Section 4: Board Action Without a Meeting 

Voting via e-mail shall be allowed on issues of minimal significance in between regularly scheduled board meetings (i.e., prior approval of written correspondence). 

Section 5: Duties of Officers 

A. President. The President shall convene, facilitate, and conduct all board meetings of the corporation; shall preside at all general membership meetings of the corporation; shall represent the corporation in matters before appropriate jurisdictions including liaison to agencies, and organized groups, and includes written and electronic correspondence (i.e., the corporation website), and shall set meeting agendas, for meetings at established dates that have been determined by the Executive Committee. 

B. Vice President. The Vice President shall perform the duties of President in the absence or incapacity of the President, and perform such duties as may be prescribed by the association. Oregon Historic Cemeteries Association Bylaws Page 3 of 4 

C. Secretary. The Secretary shall be responsible for all official paperwork for the corporation; shall record Board minutes and distribute copies to the Board. The duties of Secretary may be combined with duties of Treasurer. 

D. Treasurer. The Treasurer shall be responsible for the receipt and expenditure of the corporation’s funds; shall complete financial records and reports, including Tax Filings. The duties of Treasurer may be combined with duties of Secretary. Financial records shall be available for examination at Board request and annual audit. 

E. Member-at-Large. To perform such duties as may be prescribed by the Board. 

Section 6: Quorum and Voting 

A quorum at a Board meeting shall be a majority of the number of all Board members in office immediately before the meeting begins. If a quorum is present, action is taken by the affirmative vote of a majority of Directors present. Each Board member shall have one vote, including individuals who share a family membership. Voting by proxy shall not be allowed. 

Section 7: Vacancy 

Vacancies occurring in office shall be filled by appointment by the Board of Directors. 
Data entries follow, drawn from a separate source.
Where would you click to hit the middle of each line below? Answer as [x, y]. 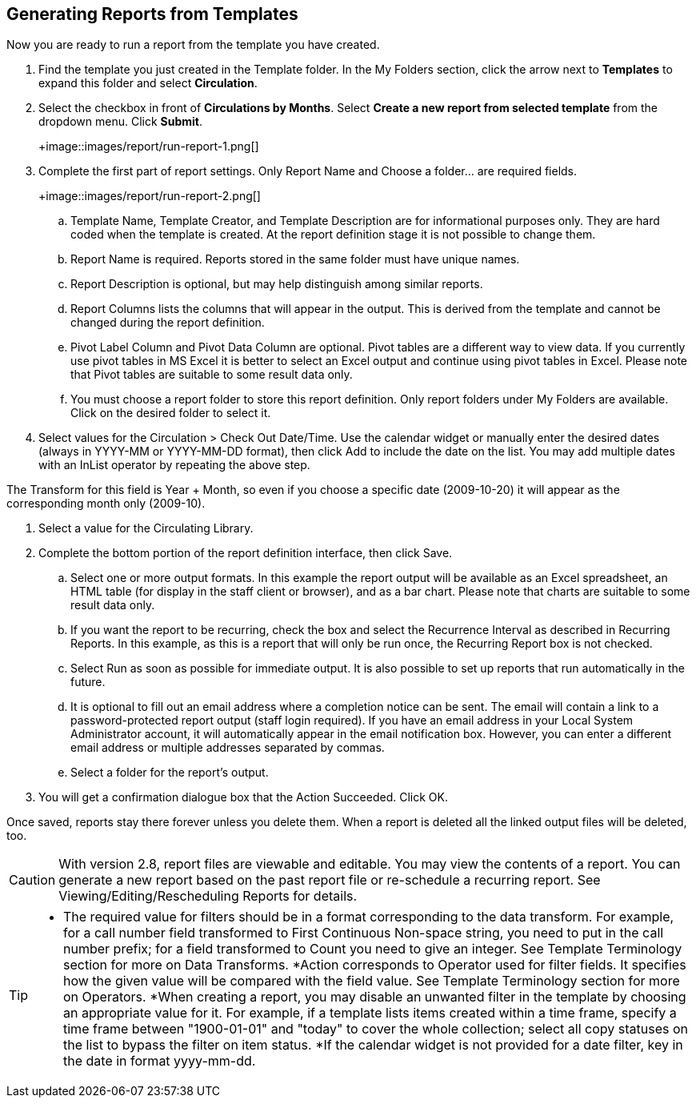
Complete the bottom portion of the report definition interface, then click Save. [246, 553]
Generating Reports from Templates [152, 14]
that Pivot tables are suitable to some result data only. [212, 375]
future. [88, 682]
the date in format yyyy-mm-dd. [160, 1061]
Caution [32, 880]
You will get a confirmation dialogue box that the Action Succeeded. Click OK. [243, 797]
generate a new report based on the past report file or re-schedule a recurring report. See [330, 880]
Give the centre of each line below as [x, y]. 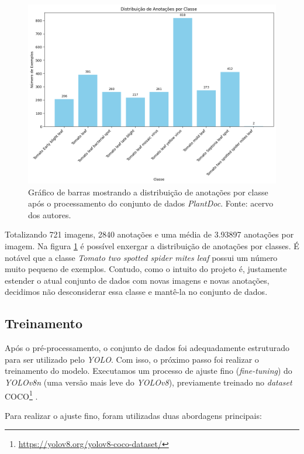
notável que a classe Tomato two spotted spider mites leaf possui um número [141, 257]
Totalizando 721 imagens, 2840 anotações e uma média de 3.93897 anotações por [149, 234]
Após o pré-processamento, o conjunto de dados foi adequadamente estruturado [147, 348]
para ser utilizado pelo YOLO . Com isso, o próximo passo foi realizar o [132, 359]
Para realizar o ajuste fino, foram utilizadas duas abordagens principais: [133, 415]
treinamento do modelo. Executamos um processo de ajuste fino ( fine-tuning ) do [148, 371]
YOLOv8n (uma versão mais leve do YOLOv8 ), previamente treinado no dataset [148, 382]
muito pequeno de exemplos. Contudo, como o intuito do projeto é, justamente [146, 269]
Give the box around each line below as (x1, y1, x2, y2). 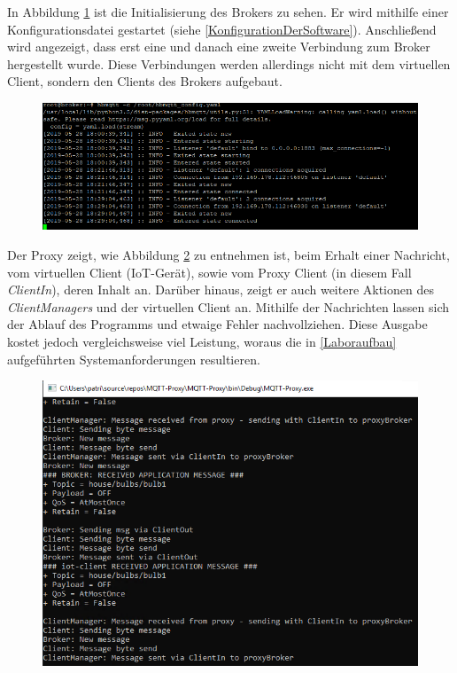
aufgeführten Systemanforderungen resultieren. (7, 349, 260, 368)
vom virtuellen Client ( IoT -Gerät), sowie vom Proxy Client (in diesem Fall (7, 262, 412, 281)
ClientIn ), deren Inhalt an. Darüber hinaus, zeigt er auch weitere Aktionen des (7, 280, 434, 299)
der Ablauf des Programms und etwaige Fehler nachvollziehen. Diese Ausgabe (7, 315, 428, 333)
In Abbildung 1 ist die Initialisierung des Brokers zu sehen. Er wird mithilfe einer (7, 3, 449, 20)
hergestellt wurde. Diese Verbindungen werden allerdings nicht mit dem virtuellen (7, 54, 451, 73)
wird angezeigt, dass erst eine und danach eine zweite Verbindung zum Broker (7, 37, 430, 56)
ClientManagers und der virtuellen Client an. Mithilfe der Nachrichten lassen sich (7, 297, 450, 316)
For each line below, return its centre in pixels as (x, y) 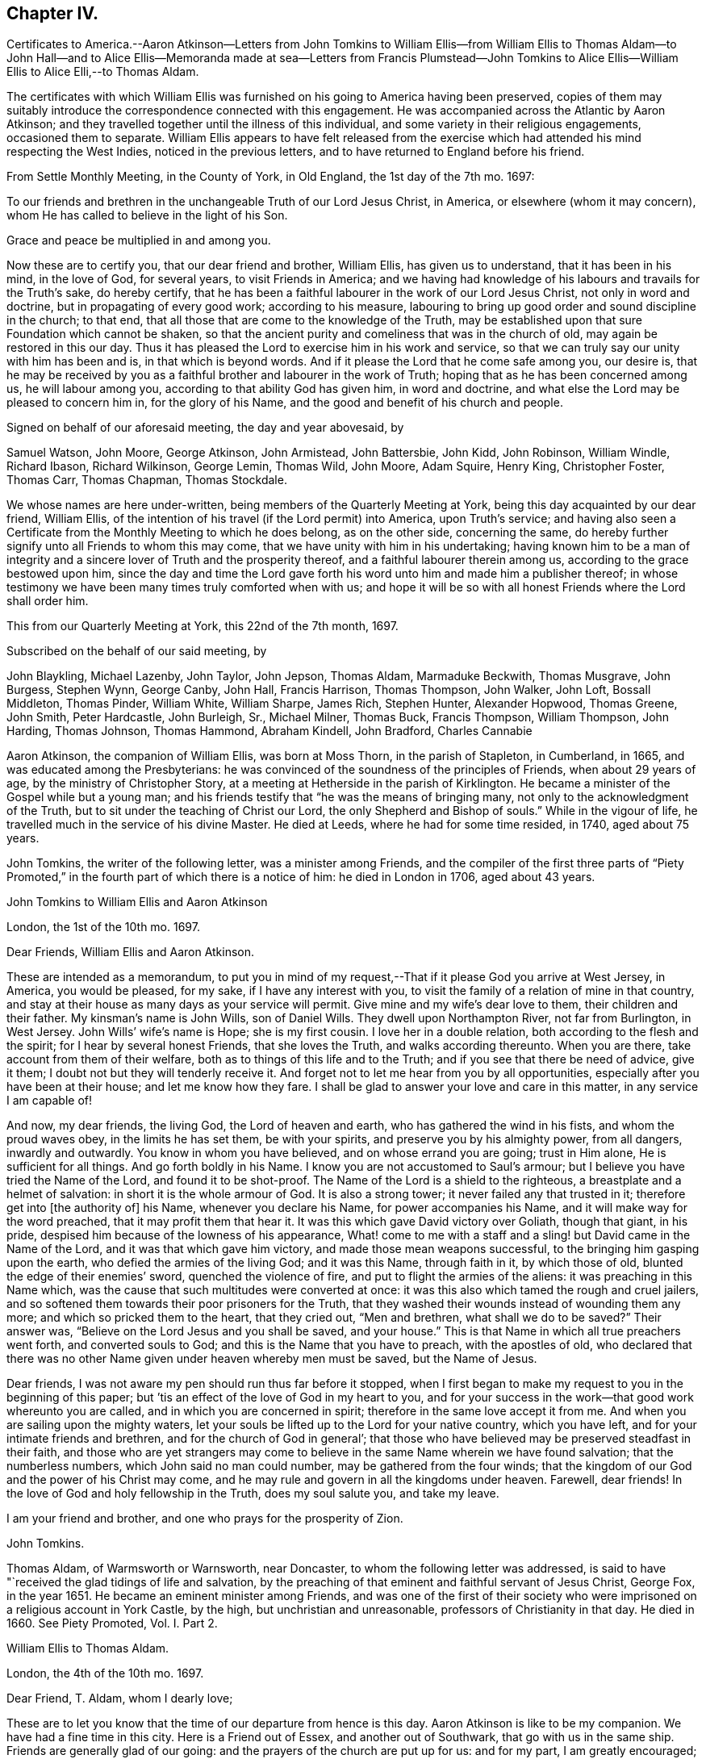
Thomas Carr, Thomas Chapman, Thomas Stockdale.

Section 1: Committees shall be created and disbanded as deemed necessary by the Board. 

Duties of committees shall be governed by operating rules of the association. 

Section 2: Standing Committees 

The Board shall determine when a committee shall become a Standing Committee. Members of Standing Committees shall serve for one year, from the annual meeting to the following annual meeting. Standing Committee chairs shall be members in good standing. 
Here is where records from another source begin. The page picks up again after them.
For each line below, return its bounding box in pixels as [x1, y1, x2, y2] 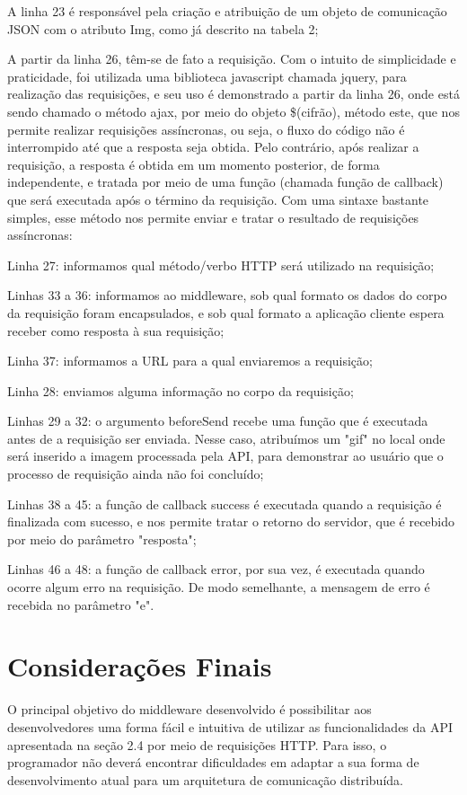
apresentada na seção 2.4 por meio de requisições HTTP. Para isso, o [7, 735, 387, 754]
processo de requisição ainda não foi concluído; [7, 464, 264, 483]
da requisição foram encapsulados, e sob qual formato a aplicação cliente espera [7, 303, 445, 322]
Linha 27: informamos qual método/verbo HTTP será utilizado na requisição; [7, 255, 435, 274]
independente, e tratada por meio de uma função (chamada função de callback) [7, 172, 444, 191]
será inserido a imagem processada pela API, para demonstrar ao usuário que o [7, 446, 444, 465]
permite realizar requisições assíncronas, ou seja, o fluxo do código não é [7, 119, 405, 138]
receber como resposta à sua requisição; [7, 321, 225, 340]
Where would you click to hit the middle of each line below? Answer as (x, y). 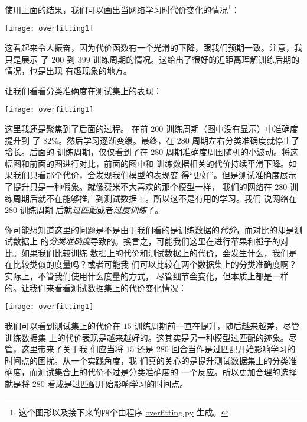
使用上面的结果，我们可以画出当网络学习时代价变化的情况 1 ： (122, 9)
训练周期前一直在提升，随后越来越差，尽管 (217, 325)
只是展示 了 (27, 59)
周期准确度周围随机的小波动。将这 (232, 152)
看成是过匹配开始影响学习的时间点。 (118, 383)
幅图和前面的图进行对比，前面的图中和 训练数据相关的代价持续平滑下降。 (147, 163)
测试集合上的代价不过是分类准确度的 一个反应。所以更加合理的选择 (167, 372)
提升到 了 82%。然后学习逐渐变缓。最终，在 (89, 140)
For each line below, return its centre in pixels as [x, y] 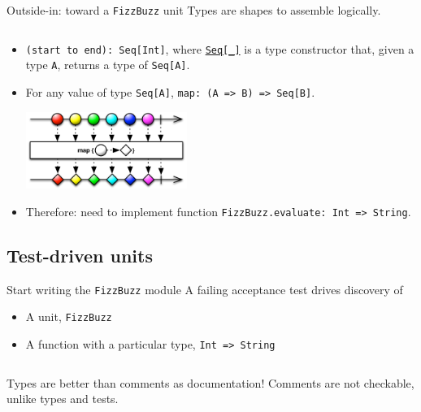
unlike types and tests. [63, 399]
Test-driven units [80, 255]
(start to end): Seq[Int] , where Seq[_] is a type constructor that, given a [220, 48]
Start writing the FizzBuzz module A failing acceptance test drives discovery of [205, 289]
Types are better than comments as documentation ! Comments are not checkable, [210, 382]
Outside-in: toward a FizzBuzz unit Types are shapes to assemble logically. [194, 10]
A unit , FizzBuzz [69, 317]
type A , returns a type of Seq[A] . [108, 65]
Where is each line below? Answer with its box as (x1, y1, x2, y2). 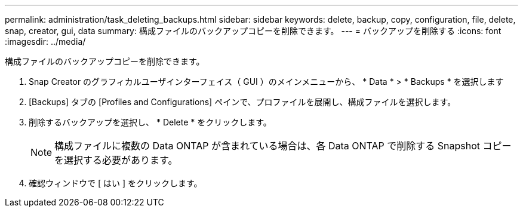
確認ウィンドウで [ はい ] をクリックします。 (29, 178, 202, 188)
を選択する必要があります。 (54, 154, 178, 166)
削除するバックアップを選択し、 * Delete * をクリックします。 (29, 117, 272, 127)
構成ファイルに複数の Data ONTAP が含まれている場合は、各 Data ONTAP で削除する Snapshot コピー (54, 140, 512, 152)
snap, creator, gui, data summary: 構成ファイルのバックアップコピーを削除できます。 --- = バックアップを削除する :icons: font (5, 26, 502, 36)
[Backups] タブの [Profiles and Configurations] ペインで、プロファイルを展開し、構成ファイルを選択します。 (29, 97, 456, 107)
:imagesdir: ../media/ (5, 36, 86, 47)
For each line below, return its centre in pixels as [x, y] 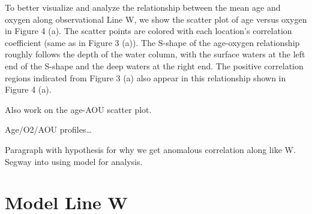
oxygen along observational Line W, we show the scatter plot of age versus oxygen [156, 19]
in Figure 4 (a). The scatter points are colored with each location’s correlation [148, 31]
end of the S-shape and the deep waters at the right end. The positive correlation [154, 65]
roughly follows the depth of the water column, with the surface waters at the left [155, 54]
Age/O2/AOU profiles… [48, 129]
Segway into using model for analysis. [74, 161]
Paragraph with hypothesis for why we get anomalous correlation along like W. [150, 149]
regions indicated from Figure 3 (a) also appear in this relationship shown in [145, 77]
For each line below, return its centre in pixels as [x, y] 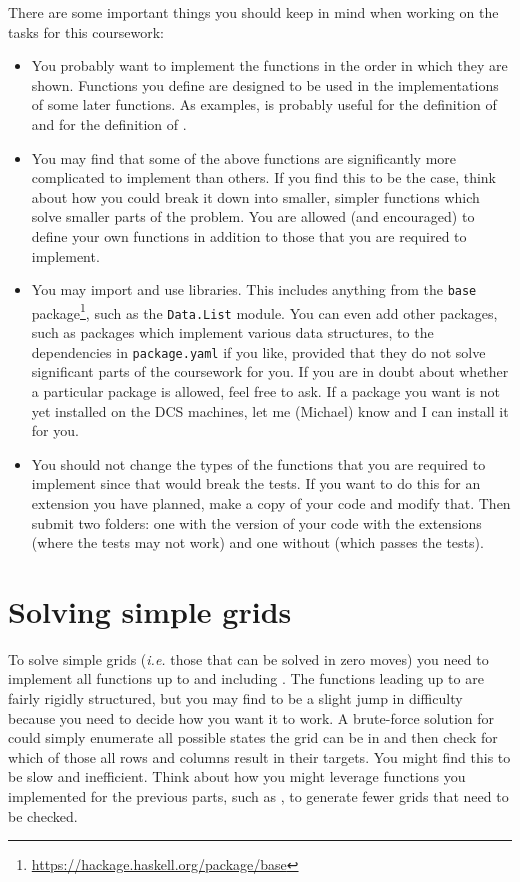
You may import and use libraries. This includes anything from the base [254, 289]
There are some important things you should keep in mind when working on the [253, 12]
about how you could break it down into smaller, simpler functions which [255, 196]
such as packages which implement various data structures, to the [232, 332]
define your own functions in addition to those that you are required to [249, 235]
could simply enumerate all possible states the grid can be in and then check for [253, 737]
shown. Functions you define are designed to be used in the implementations [265, 84]
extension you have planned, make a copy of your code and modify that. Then [271, 502]
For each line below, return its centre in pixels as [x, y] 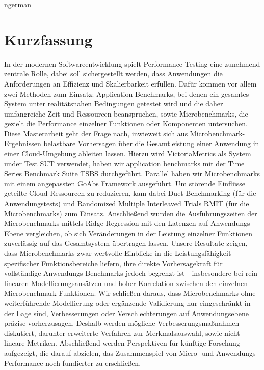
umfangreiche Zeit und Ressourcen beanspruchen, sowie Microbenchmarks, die [126, 113]
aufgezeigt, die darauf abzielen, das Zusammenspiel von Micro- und [109, 352]
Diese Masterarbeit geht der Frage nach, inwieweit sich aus [96, 133]
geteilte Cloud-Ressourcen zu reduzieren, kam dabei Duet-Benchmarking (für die [130, 193]
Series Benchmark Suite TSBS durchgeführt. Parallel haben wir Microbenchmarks [132, 173]
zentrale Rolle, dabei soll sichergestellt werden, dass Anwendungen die [113, 74]
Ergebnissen [23, 143]
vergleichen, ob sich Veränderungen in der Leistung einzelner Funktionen [139, 233]
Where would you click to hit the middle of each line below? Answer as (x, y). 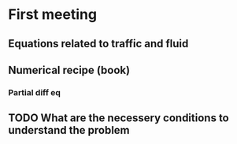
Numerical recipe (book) (69, 70)
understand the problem (69, 130)
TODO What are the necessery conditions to (119, 118)
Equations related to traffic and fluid (98, 44)
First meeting (52, 15)
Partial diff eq (35, 92)

Section 3: Ad Hoc Committees 

Ad Hoc Committees may be created on a temporary basis by the Board for the promotion of the purposes of the corporation. Ad Hoc Committee chairs shall be members in good standing. 

Section 4: Special Projects 

Special projects related to Oregon Historic Cemeteries Association, Inc., may be produced by individuals who are members in good standing. Projects must be approved by the Board of Directors and be monitored by the Board President or designee. Approval of projects may be revoked at any time by a majority vote of the Board of Directors. 


Section 1: Dissolution of the Corporation 

Upon dissolution of the corporation, none of its property shall be distributed to any of its members. All such property shall be transferred to one or more other Section 501(c)(3) organizations in accordance with Oregon law and under Section 501(c)(3) of the Internal Revenue Code. Oregon Historic Cemeteries Association Bylaws Page 4 of 4 

Section 2: Appropriations and Expenses

A. Appropriation of Corporation Funds. General operating and event expenses must receive prior approval from the Board. 


The Bylaws may be amended, altered, repealed, or enhanced at any regular or special meeting of the Board of Directors by a majority vote of the Board members present at the meeting. Proposed amendments must be submitted to the President, to be sent out with the regular Board announcements prior to the Board meeting. 


Oregon Historic Cemeteries Association, Inc., shall not discriminate against individuals or groups on the basis of race, religion, color, creed, sex, sexual orientation, age, disability, national origin, or political affiliation in any policy or action.